A study led by PKU staff and students reveals that late canopy development in Northern ecosystems hinders seasonal peak photosynthesis.
The dynamic change mechanism of the seasonal peak rate of photosynthesis, also known as GPPmax (Maximum Gross Primary Productivity), has become a hot topic in carbon cycle research. In the Northern Hemisphere, the GPPmax of vegetation is closely related to the year-on-year variation of the ecosystem carbon sink function. Climate conditions and canopy structure are equally important factors affecting the size and occurrence time of the GPPmax of vegetation.
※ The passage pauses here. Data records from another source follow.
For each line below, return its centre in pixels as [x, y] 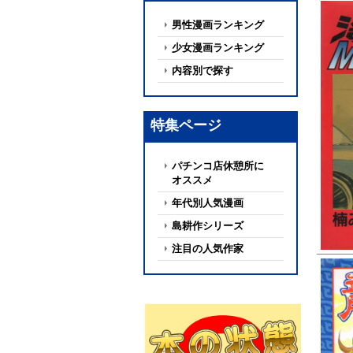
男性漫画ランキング [218, 25]
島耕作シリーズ [208, 226]
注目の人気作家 [208, 249]
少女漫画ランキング [218, 48]
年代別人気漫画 [208, 203]
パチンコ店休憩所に [218, 166]
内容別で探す [203, 71]

The compatibility of their seasonal peak timings directly determines whether GPPmax is able to reach its maximum potential.
Therefore, in order to more accurately understand the carbon sequestration potential of vegetation in the Northern Hemisphere, it is necessary to understand how the canopy structure of vegetation in the Northern Hemisphere adjusts to changes in environmental conditions, thereby affecting the occurrence time of GPPmax, in times of rapid climate change.
The research group led by Academician Piao Shilong from Peking University College of Urban and Environmental Sciences conducted quantitative analysis on the GPPmax time and normalized difference vegetation index (NDVI, which characterizes the canopy structure of vegetation) of vegetation in the Northern Hemisphere from the past 20 years, and compared the differences in seasonal peak timings and variation mechanisms. Their research was based on multisource remote sensing and flux observation data, combined with machine learning methods.
The study found that compared with the GPPmax time of vegetation, the seasonal peak time of vegetation canopy structure lagged by an average of 8 days, mainly due to climate and nutrient limitations (as shown in the figure below). Over the past 20 years, the increase in atmospheric CO2 concentration has led to an earlier GPPmax time of vegetation. However, the peak time of vegetation canopy structure remained relatively stable, limited by climate and nutrient conditions. As a result, the mismatch in peak timing between the two is increasing. The study proved that the current ecosystem model does not accurately reflect the spatial-temporal dynamics between GPPmax time of vegetation and peak time of canopy structure. Therefore, related mechanisms have to be enhanced. This study provides a new perspective for understanding the dynamic mechanism of vegetation growth seasons in the Northern Hemisphere.